De notre côté, nous ne proposons des roses qu'entre avril et novembre et essentiellement de la production francilienne, même s'il nous arrive d'avoir un petit peu de production varoise pour des commandes spéciales. Le sujet des pesticides nous préoccupe depuis notre création et nous l'avions d'ailleurs évoqué ici. 

Faut-il pour autant condamner les fleuristes qui proposent des roses à la Saint Valentin ? Parce qu’on sait que vous êtes prêt.e.s à encaisser des raisonnements un peu plus subtils, allons-y. 

Une offre alternative aux roses pour la Saint Valentin

Idée reçue numéro 1 : c’est aux fleuristes d’y renoncer, il faut proposer des alternatives. A Paris, c’est facile : la proximité de Rungis permet d'avoir accès à la production varoise de saison (renoncules, anémones, pavots, mufliers, tulipes, mimosa...) durant toute la saison. Mais quand vous êtes en région, que vous n’avez pas de marché de gros à proximité et que le seul approvisionnement disponible est un camion hollandais, on a parfois pas beaucoup le choix. Ces camions "grossistes" viennent chez les fleuristes et leur proposent de choisir leur marchandise directement dans le camion. Dans une grande partie des cas, ces grossistes appartiennent à des groupes hollandais et s'approvisionnent directement sur le marché d'Aalsmeer aux Pays-Bas. Ce marché est le premier point d'entrée de la marchandise mondialisée et traite quotidiennement 21 millions de tiges de fleurs en provenance de Hollande mais aussi du Kenya, d'Ethiopie, d'Equateur et de Colombie. Les productions sont majoritairement désaisonnalisées car situées sous la ligne de l'équateur, ou la luminosité et la température sont stables toute l'année. Un grossiste hollandais typique propose toute l'année les mêmes fleurs, et même des pivoines de Nouvelle-Zélande en hiver. Et quand ce grossiste est le seul approvisionnement possible pour un fleuriste,  le fleuriste en question n'a bien souvent pas accès à la majeure partie de la production du Sud de la France. Il y a donc urgence à réfléchir autrement la distribution de fleurs, à encourager les fermes florales s'implantant en région et les grossistes faisant l'effort de mettre en valeur cette production française hivernale d'anémones et de renoncules. 

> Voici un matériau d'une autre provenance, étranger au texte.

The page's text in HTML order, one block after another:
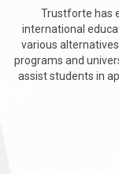
Trustforte has
international
various
programs and
assist students in
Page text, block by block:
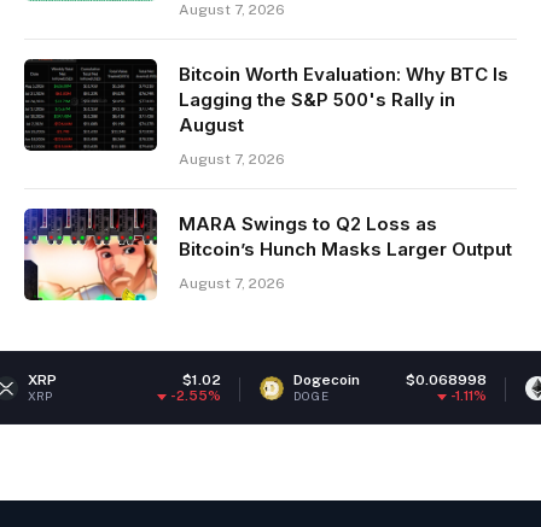
August 7, 2026
Bitcoin Worth Evaluation: Why BTC Is
Lagging the S&P 500's Rally in
August
August 7, 2026
MARA Swings to Q2 Loss as
Bitcoin’s Hunch Masks Larger Output
August 7, 2026
Dogecoin $0.068998
DOGE
Ethereum
ETH
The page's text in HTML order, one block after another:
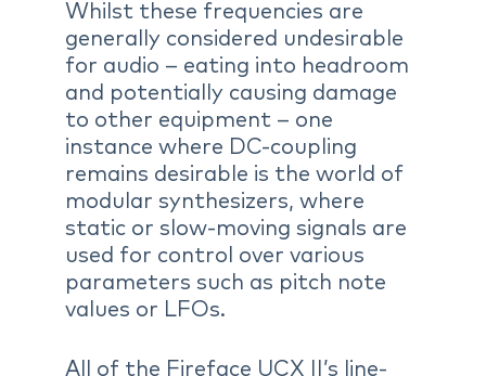
Whilst these frequencies are
generally considered undesirable
for audio – eating into headroom
and potentially causing damage
to other equipment – one
instance where DC-coupling
remains desirable is the world of
modular synthesizers, where
static or slow-moving signals are
used for control over various
parameters such as pitch note
values or LFOs.
All of the Fireface UCX II’s line-
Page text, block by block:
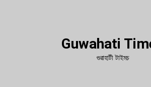
Guwahati
গুৱাহাটী টাইমচ
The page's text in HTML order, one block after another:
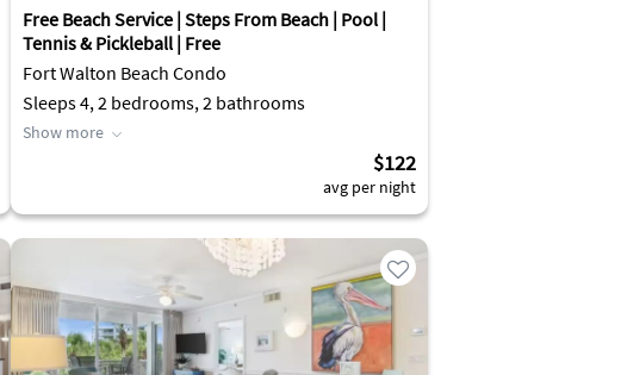
Free Beach Service | Steps From Beach | Pool |
Tennis & Pickleball | Free
Fort Walton Beach Condo
Sleeps 4, 2 bedrooms, 2 bathrooms
Show more
$122
avg per night
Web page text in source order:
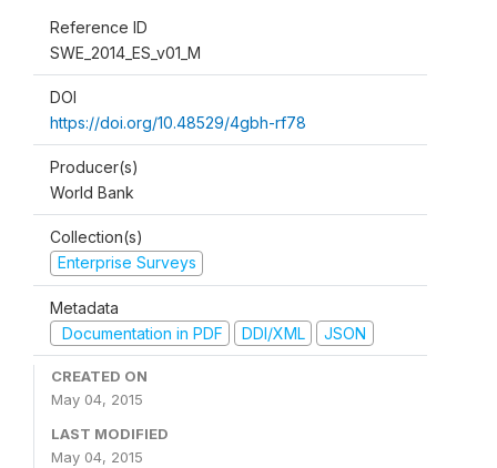
Reference ID
SWE_2014_ES_v01_M
DOI
https://doi.org/10.48529/4gbh-rf78
Producer(s)
World Bank
Collection(s)
Enterprise Surveys
Metadata
Documentation in PDF
DDI/XML JSON
CREATED ON
May 04, 2015
LAST MODIFIED
May 04, 2015
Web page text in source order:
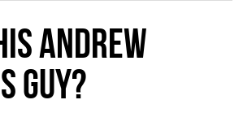
Andrew
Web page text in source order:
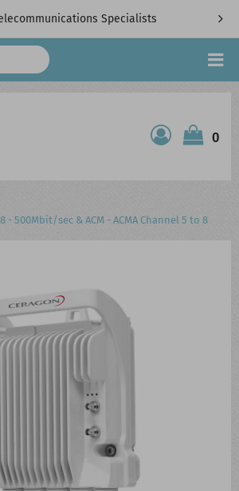
Specialists
0
- 500Mbit/sec & ACM - ACMA Channel 5 to 8

Le documentaire d'Hugo Clément s'attarde sur l'alternative proposée par une start up qui a fait planter des rosiers par un producteur de Rennes. Ce reportage a fait l’objet de choix éditoriaux que l’on trouve dommage, particulièrement parce que le Collectif de la Fleur Française a été coupé au montage. C’est aujourd’hui l’initiative la plus large existante autour de la fleur locale et qui regroupe des fleuristes, productrices et producteurs et grossistes. Aujourd’hui, nous sommes 300 à nous engager quotidiennement pour ramener la fleur en France et faire en sorte qu’elle arrive chez vous sans avoir fait le tour du monde. L’initiative présentée dans le reportage est celle d’une start up ayant levé des millions d’euros pour porter un message politique, et tant mieux pour la filière car il faut avoir les moyens de porter des messages au plus haut de l’échelle, mais les acteurs de l’économie réelle, ceux au plus proche de la terre et des clients, sont tout aussi importants pour mailler le terrain. 

Aujourd’hui, les réalisations décrites ne sont pas d’une efficacité folle et l’impact est surtout dans la communication. Ainsi, Jean-Michel Leven présenté dans le reportage produisait de très beaux hortensias qu’il livrait à Rungis deux fois par semaine. Il a planté quelques rosiers pour faire un test, et ne vient désormais plus à Rungis. Nous trouvons intéressant qu’il explore un autre modèle plus local (même si ses hortensias nous manquent), à l’image de toutes les fermes florales qui se montent en région et même à Paris, référencés sur le site du Collectif de la Fleur Française. A côté de ça, on a surtout en cette saison une très belle production dans le Var de fleurs de saison (renoncules, anémones), avec une centaine de producteurs mobilisés dans cette région et des efforts significatifs pour réduire les traitements grâce au SCRADH, le centre de recherche horticole de Hyères. Se tourner vers cette production est clé pour permettre aux fleuristes engagés de passer l’hiver. 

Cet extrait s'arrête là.